> Problem
If a line in the entries below includes the string "room", copy it out.

Records from a dataset
BEGIN

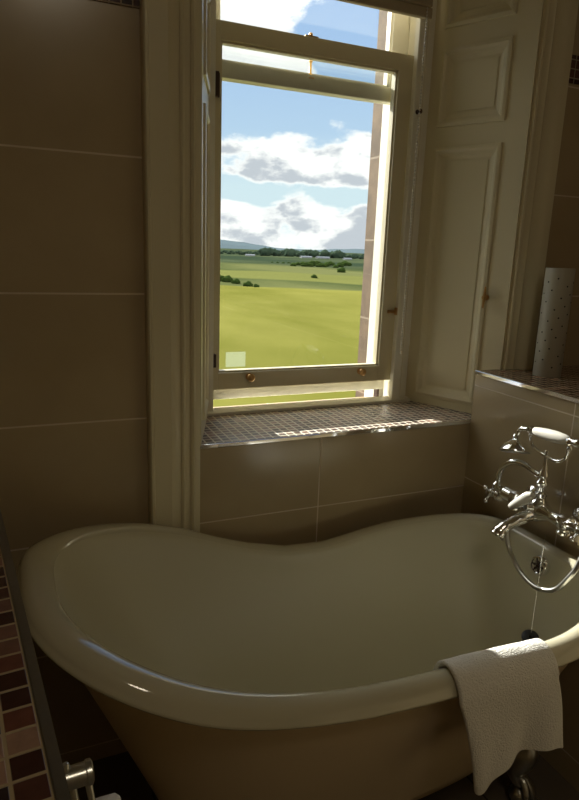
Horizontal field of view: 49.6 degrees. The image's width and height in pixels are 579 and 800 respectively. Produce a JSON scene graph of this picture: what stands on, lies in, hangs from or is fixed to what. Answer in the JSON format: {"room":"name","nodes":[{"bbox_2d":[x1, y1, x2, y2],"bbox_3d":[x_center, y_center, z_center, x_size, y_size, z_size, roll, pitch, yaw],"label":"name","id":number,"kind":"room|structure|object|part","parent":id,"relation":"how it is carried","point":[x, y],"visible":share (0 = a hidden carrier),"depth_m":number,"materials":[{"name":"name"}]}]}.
{"room":"bathroom","nodes":[
{"label":"bathroom","id":0,"kind":"room"},
{"bbox_2d":[0,0,578,764],"bbox_3d":[-0.577,-0.499,1.882,3.700,3.150,0.630,-4,15,-23],"label":"wall","id":1,"kind":"structure","parent":0,"point":[74,454],"depth_m":1.65,"materials":[{"name":"beige tile"}]},
{"bbox_2d":[94,0,139,8],"bbox_3d":[-1.192,-0.926,1.138,1.836,0.084,0.004,-4,15,-23],"label":"trim","id":2,"kind":"structure","parent":1,"relation":"attached to","point":[128,3],"depth_m":1.49,"materials":[{"name":"tile"}]},
{"bbox_2d":[139,0,200,531],"bbox_3d":[-0.304,-0.432,1.645,0.148,3.150,0.040,-4,15,-23],"label":"trim","id":3,"kind":"structure","parent":1,"relation":"attached to","point":[170,30],"depth_m":1.65,"materials":[{"name":"beige paint"}]},
{"bbox_2d":[200,0,470,448],"bbox_3d":[0.164,-0.822,2.078,1.120,1.920,0.538,-4,15,-23],"label":"window","id":4,"kind":"structure","parent":1,"relation":"in","point":[383,376],"depth_m":2.21,"materials":[{"name":"white paint"}]},
{"bbox_2d":[200,0,210,445],"bbox_3d":[-0.242,-0.803,1.775,0.027,1.846,0.339,1,14,-5],"label":"window shutter","id":5,"kind":"object","parent":4,"relation":"attached to","point":[205,4],"visible":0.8,"depth_m":1.79,"materials":[{"name":"beige paint"}]},
{"bbox_3d":[-0.257,-0.391,1.873,0.026,0.878,0.212,1,14,-5],"label":"panel","id":6,"kind":"part","parent":5,"relation":"part of","materials":[{"name":"beige paint"}]},
{"bbox_3d":[-0.234,-1.006,1.726,0.026,0.254,0.212,1,14,-5],"label":"panel","id":7,"kind":"part","parent":5,"relation":"part of","materials":[{"name":"beige paint"}]},
{"bbox_3d":[-0.137,-0.079,2.199,0.028,0.028,0.033,-4,15,-23],"label":"sash knob","id":8,"kind":"part","parent":4,"relation":"part of","materials":[{"name":"gold metal"}]},
{"bbox_3d":[0.164,0.062,2.217,1.120,0.012,0.364,-4,15,-23],"label":"mosaic sill","id":9,"kind":"part","parent":4,"relation":"part of","materials":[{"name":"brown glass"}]},
{"bbox_3d":[0.275,-0.107,2.377,0.028,0.028,0.033,-4,15,-23],"label":"sash knob","id":10,"kind":"part","parent":4,"relation":"part of","materials":[{"name":"gold metal"}]},
{"bbox_3d":[0.352,-0.052,2.531,0.011,0.115,0.024,-4,15,-23],"label":"weather bar post","id":11,"kind":"part","parent":4,"relation":"part of","materials":[{"name":"wood"}]},
{"bbox_2d":[337,0,432,353],"bbox_3d":[0.128,-0.928,2.054,0.741,1.594,0.031,-4,15,-23],"label":"window blind","id":12,"kind":"object","parent":4,"relation":"attached to","point":[421,9],"visible":1,"depth_m":2.08,"materials":[{"name":"beige fabric"}]},
{"bbox_3d":[0.441,-0.743,2.233,0.008,1.173,0.007,-4,15,-23],"label":"bead chain","id":13,"kind":"part","parent":12,"relation":"part of","materials":[{"name":"white ceramic"}]},
{"bbox_2d":[405,0,543,412],"bbox_3d":[0.619,-0.866,2.170,0.406,1.846,0.045,14,18,40],"label":"window shutter","id":14,"kind":"object","parent":4,"relation":"attached to","point":[485,52],"visible":0.94,"depth_m":2.19,"materials":[{"name":"beige paint"}]},
{"bbox_3d":[0.604,-0.443,2.282,0.255,0.906,0.026,14,18,40],"label":"panel","id":15,"kind":"part","parent":14,"relation":"part of","materials":[{"name":"beige paint"}]},
{"bbox_3d":[0.627,-1.071,2.131,0.255,0.254,0.026,14,18,40],"label":"panel","id":16,"kind":"part","parent":14,"relation":"part of","materials":[{"name":"beige paint"}]},
{"bbox_3d":[0.642,-1.475,2.034,0.255,0.450,0.026,14,18,40],"label":"panel","id":17,"kind":"part","parent":14,"relation":"part of","materials":[{"name":"beige paint"}]},
{"bbox_2d":[502,0,578,369],"bbox_3d":[0.842,-1.074,1.998,0.109,1.986,0.038,-4,15,-23],"label":"trim","id":18,"kind":"structure","parent":1,"relation":"attached to","point":[559,18],"depth_m":2.07,"materials":[{"name":"beige paint"}]},
{"bbox_2d":[569,54,578,84],"bbox_3d":[1.029,-1.090,2.097,0.316,0.084,0.004,-4,15,-23],"label":"trim","id":19,"kind":"structure","parent":1,"relation":"attached to","point":[574,70],"depth_m":2.06,"materials":[{"name":"tile"}]},
{"bbox_2d":[69,751,578,799],"bbox_3d":[0.186,1.547,0.442,3.700,0.100,4.730,-4,15,-23],"label":"floor","id":20,"kind":"structure","parent":0,"point":[119,774],"depth_m":1.87,"materials":[{"name":"brown tile"}]},
{"bbox_2d":[17,513,578,799],"bbox_3d":[0.117,0.741,1.652,1.488,0.898,0.772,-4,15,-23],"label":"bathtub","id":21,"kind":"object","parent":20,"relation":"on","point":[224,668],"visible":0.91,"depth_m":1.66,"materials":[{"name":"ceramic"}]},
{"bbox_2d":[433,638,562,795],"bbox_3d":[0.473,0.696,1.410,0.322,0.314,0.121,-4,15,-23],"label":"hand towel","id":22,"kind":"object","parent":21,"relation":"on","point":[510,698],"visible":0.98,"depth_m":1.36,"materials":[{"name":"white fabric"}]},
{"bbox_2d":[521,535,545,640],"bbox_3d":[0.691,0.533,1.751,0.047,0.335,0.047,-4,15,-23],"label":"plug","id":23,"kind":"object","parent":21,"relation":"hanging from","point":[527,634],"visible":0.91,"depth_m":1.78,"materials":[{"name":"black rubber"}]},
{"bbox_3d":[0.695,0.517,1.753,0.004,0.304,0.003,-4,15,-23],"label":"chain","id":24,"kind":"part","parent":23,"relation":"part of","materials":[{"name":"silver metal"}]},
{"bbox_2d":[532,558,542,572],"bbox_3d":[0.732,0.487,1.847,0.014,0.037,0.042,-4,15,-23],"label":"grille","id":25,"kind":"object","parent":21,"relation":"attached to","point":[536,562],"depth_m":1.85,"materials":[{"name":"silver metal"}]},
{"bbox_2d":[355,10,387,396],"bbox_3d":[0.898,-0.597,2.835,1.230,5.000,0.115,-4,15,-23],"label":"wall","id":26,"kind":"structure","parent":0,"point":[383,15],"depth_m":2.56,"materials":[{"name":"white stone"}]},
{"bbox_2d":[461,374,578,791],"bbox_3d":[1.673,0.905,0.649,0.533,1.158,4.000,-4,15,-23],"label":"wall","id":27,"kind":"structure","parent":0,"point":[499,408],"depth_m":1.97,"materials":[{"name":"beige tile"}]},
{"bbox_2d":[475,370,578,403],"bbox_3d":[1.448,0.358,0.407,0.008,0.014,3.999,-4,15,-23],"label":"trim","id":28,"kind":"structure","parent":27,"relation":"attached to","point":[502,379],"depth_m":1.95,"materials":[{"name":"silver metal"}]},
{"bbox_2d":[478,365,578,397],"bbox_3d":[1.695,0.339,0.513,0.530,0.006,4.000,-4,15,-23],"label":"trim","id":29,"kind":"structure","parent":27,"relation":"on","point":[568,383],"depth_m":2.07,"materials":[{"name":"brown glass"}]},
{"bbox_2d":[532,267,575,377],"bbox_3d":[0.882,-0.258,2.095,0.092,0.358,0.091,-4,15,-23],"label":"cylinder","id":30,"kind":"object","parent":29,"relation":"on","point":[558,285],"visible":1,"depth_m":2.06,"materials":[{"name":"white ceramic"}]},
{"bbox_2d":[483,433,578,541],"bbox_3d":[0.732,0.251,1.865,0.328,0.303,0.270,9,15,27],"label":"mixer tap","id":31,"kind":"object","parent":27,"relation":"attached to","point":[533,500],"visible":1,"depth_m":1.83,"materials":[{"name":"silver metal"}]},
{"bbox_3d":[0.665,0.306,2.028,0.064,0.064,0.058,-4,15,-23],"label":"cross handle","id":32,"kind":"part","parent":31,"relation":"part of","materials":[{"name":"silver metal"}]},
{"bbox_3d":[0.665,0.363,1.844,0.159,0.092,0.046,-2,14,-18],"label":"spout","id":33,"kind":"part","parent":31,"relation":"part of","materials":[{"name":"silver metal"}]},
{"bbox_3d":[0.686,0.299,1.855,0.035,0.075,0.078,-10,18,-41],"label":"lever handle","id":34,"kind":"part","parent":31,"relation":"part of","materials":[{"name":"white ceramic"}]},
{"bbox_3d":[0.707,0.316,1.851,0.025,0.025,0.024,0,14,-8],"label":"diverter stem","id":35,"kind":"part","parent":31,"relation":"part of","materials":[{"name":"silver metal"}]},
{"bbox_2d":[499,426,578,453],"bbox_3d":[0.731,0.139,1.819,0.094,0.120,0.292,-4,15,-23],"label":"shower","id":36,"kind":"object","parent":31,"relation":"on","point":[515,444],"visible":1,"depth_m":1.85,"materials":[{"name":"silver metal"}]},
{"bbox_3d":[0.689,0.159,1.917,0.086,0.032,0.084,-4,15,-23],"label":"spray plate","id":37,"kind":"part","parent":36,"relation":"part of","materials":[{"name":"silver metal"}]},
{"bbox_2d":[505,531,578,592],"bbox_3d":[0.721,0.312,1.731,0.146,0.395,0.297,-4,15,-23],"label":"shower hose","id":38,"kind":"object","parent":31,"relation":"attached to","point":[575,569],"visible":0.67,"depth_m":1.70,"materials":[{"name":"silver metal"}]},
{"bbox_3d":[0.793,0.357,1.740,0.064,0.064,0.058,-4,15,-23],"label":"cross handle","id":39,"kind":"part","parent":31,"relation":"part of","materials":[{"name":"silver metal"}]},
{"bbox_3d":[-0.822,0.895,0.310,1.630,1.158,2.600,-4,15,-23],"label":"wall","id":40,"kind":"structure","parent":0,"visible":0},
{"bbox_2d":[0,547,54,799],"bbox_3d":[-0.804,0.329,0.173,1.624,0.006,2.600,-4,15,-23],"label":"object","id":41,"kind":"structure","parent":40,"relation":"on","point":[24,773],"depth_m":0.51,"materials":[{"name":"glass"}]},
{"bbox_2d":[0,509,70,799],"bbox_3d":[-0.164,0.289,0.451,0.010,0.016,2.612,-5,15,-28],"label":"trim","id":42,"kind":"structure","parent":40,"relation":"attached to","point":[59,784],"depth_m":0.56,"materials":[{"name":"metal"}]},
{"bbox_2d":[63,758,95,799],"bbox_3d":[-0.235,0.442,0.676,0.061,0.111,0.054,-4,15,-23],"label":"paper holder","id":43,"kind":"object","parent":40,"relation":"attached to","point":[81,774],"visible":0.56,"depth_m":0.67,"materials":[{"name":"silver metal"}]},
{"bbox_3d":[-0.225,0.458,0.672,0.009,0.083,0.034,-9,18,-40],"label":"arm","id":44,"kind":"part","parent":43,"relation":"part of","materials":[{"name":"silver metal"}]},
{"bbox_3d":[-0.211,0.457,0.679,0.009,0.083,0.034,-9,18,-40],"label":"arm","id":45,"kind":"part","parent":43,"relation":"part of","materials":[{"name":"silver metal"}]},
{"bbox_2d":[95,793,120,799],"bbox_3d":[-0.210,0.495,0.714,0.042,0.078,0.077,-4,15,-23],"label":"paper roll","id":46,"kind":"object","parent":43,"relation":"hanging from","point":[113,796],"visible":1,"depth_m":0.72,"materials":[{"name":"white paper"}]},
{"label":"outside","id":47,"kind":"structure","parent":0,"visible":0},
{"bbox_2d":[213,248,363,406],"bbox_3d":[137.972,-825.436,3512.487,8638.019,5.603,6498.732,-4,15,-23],"label":"ground","id":48,"kind":"structure","parent":47,"point":[293,318],"depth_m":140.65,"materials":[{"name":"green plant"}]},
{"bbox_2d":[222,275,232,281],"bbox_3d":[-27.364,-53.584,276.859,4.919,3.192,5.275,-4,15,-22],"label":"bush","id":49,"kind":"object","parent":48,"relation":"on","point":[226,278],"visible":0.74,"depth_m":275.10,"materials":[{"name":"green plant"}]},
{"bbox_2d":[231,278,239,283],"bbox_3d":[-22.961,-50.945,268.601,3.935,2.554,4.220,-1,14,-12],"label":"bush","id":50,"kind":"object","parent":48,"relation":"on","point":[236,280],"visible":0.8,"depth_m":267.29,"materials":[{"name":"green plant"}]},
{"bbox_2d":[243,281,252,286],"bbox_3d":[-16.742,-46.967,253.509,4.220,2.554,3.935,0,14,-8],"label":"bush","id":51,"kind":"object","parent":48,"relation":"on","point":[248,283],"visible":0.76,"depth_m":252.20,"materials":[{"name":"green plant"}]},
{"bbox_2d":[259,247,270,255],"bbox_3d":[-47.520,-288.443,1218.417,24.579,16.645,23.107,-10,18,-41],"label":"tree","id":52,"kind":"object","parent":48,"relation":"on","point":[265,251],"visible":0.91,"depth_m":1211.00,"materials":[{"name":"green plant"}]},
{"bbox_2d":[272,250,280,255],"bbox_3d":[-24.705,-287.474,1226.692,18.143,13.069,19.299,8,15,23],"label":"tree","id":53,"kind":"object","parent":48,"relation":"on","point":[277,252],"visible":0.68,"depth_m":1219.76,"materials":[{"name":"green plant"}]},
{"bbox_2d":[284,249,294,256],"bbox_3d":[-0.485,-284.544,1215.017,20.368,14.672,21.665,10,16,31],"label":"tree","id":54,"kind":"object","parent":48,"relation":"on","point":[289,253],"visible":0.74,"depth_m":1208.79,"materials":[{"name":"green plant"}]},
{"bbox_2d":[296,251,305,256],"bbox_3d":[22.957,-283.874,1219.917,17.960,12.937,19.103,-4,15,-25],"label":"tree","id":55,"kind":"object","parent":48,"relation":"on","point":[300,253],"visible":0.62,"depth_m":1214.41,"materials":[{"name":"green plant"}]},
{"bbox_2d":[301,262,313,266],"bbox_3d":[16.272,-122.655,566.824,11.809,4.467,6.883,3,14,2],"label":"bush","id":56,"kind":"object","parent":48,"relation":"on","point":[305,264],"visible":0.98,"depth_m":564.75,"materials":[{"name":"green plant"}]},
{"bbox_2d":[308,251,316,256],"bbox_3d":[45.315,-285.261,1225.835,19.049,13.722,20.262,7,14,18],"label":"tree","id":57,"kind":"object","parent":48,"relation":"on","point":[313,253],"visible":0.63,"depth_m":1217.97,"materials":[{"name":"green plant"}]},
{"bbox_2d":[315,263,326,266],"bbox_3d":[29.007,-121.990,566.455,10.832,4.097,6.314,5,14,10],"label":"bush","id":58,"kind":"object","parent":48,"relation":"on","point":[319,264],"visible":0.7,"depth_m":564.48,"materials":[{"name":"green plant"}]},
{"bbox_2d":[316,256,329,258],"bbox_3d":[59.173,-252.634,1114.279,25.000,5.000,10.000,-4,15,-23],"label":"house","id":59,"kind":"structure","parent":48,"relation":"on","point":[320,257],"depth_m":1110.73,"materials":[{"name":"stone"}]},
{"bbox_2d":[319,249,331,257],"bbox_3d":[67.218,-280.515,1201.174,24.569,16.638,23.098,11,16,34],"label":"tree","id":60,"kind":"object","parent":48,"relation":"on","point":[325,252],"visible":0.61,"depth_m":1194.12,"materials":[{"name":"green plant"}]},
{"bbox_2d":[331,250,342,257],"bbox_3d":[91.775,-280.814,1208.048,24.162,16.363,22.716,5,14,10],"label":"tree","id":61,"kind":"object","parent":48,"relation":"on","point":[336,254],"visible":0.75,"depth_m":1200.26,"materials":[{"name":"green plant"}]},
{"bbox_2d":[337,267,345,272],"bbox_3d":[37.156,-93.216,449.085,6.395,4.150,6.857,7,14,19],"label":"bush","id":62,"kind":"object","parent":48,"relation":"on","point":[341,270],"visible":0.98,"depth_m":447.19,"materials":[{"name":"green plant"}]},
{"bbox_2d":[341,261,351,265],"bbox_3d":[55.837,-136.598,627.003,13.737,5.196,8.007,8,15,24],"label":"bush","id":63,"kind":"object","parent":48,"relation":"on","point":[345,263],"visible":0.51,"depth_m":623.75,"materials":[{"name":"green plant"}]},
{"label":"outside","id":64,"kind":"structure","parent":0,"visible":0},
{"bbox_2d":[220,240,364,253],"bbox_3d":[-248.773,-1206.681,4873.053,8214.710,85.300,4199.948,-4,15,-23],"label":"hills","id":65,"kind":"structure","parent":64,"point":[228,244],"depth_m":5417.40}
]}

END

> Answer to this task
Horizontal field of view: 49.6 degrees. The image's width and height in pixels are 579 and 800 respectively. Produce a JSON scene graph of this picture: what stands on, lies in, hangs from or is fixed to what. Answer in the JSON format: {"room":"name","nodes":[{"bbox_2d":[x1, y1, x2, y2],"bbox_3d":[x_center, y_center, z_center, x_size, y_size, z_size, roll, pitch, yaw],"label":"name","id":number,"kind":"room|structure|object|part","parent":id,"relation":"how it is carried","point":[x, y],"visible":share (0 = a hidden carrier),"depth_m":number,"materials":[{"name":"name"}]}]}.
{"room":"bathroom","nodes":[
{"label":"bathroom","id":0,"kind":"room"},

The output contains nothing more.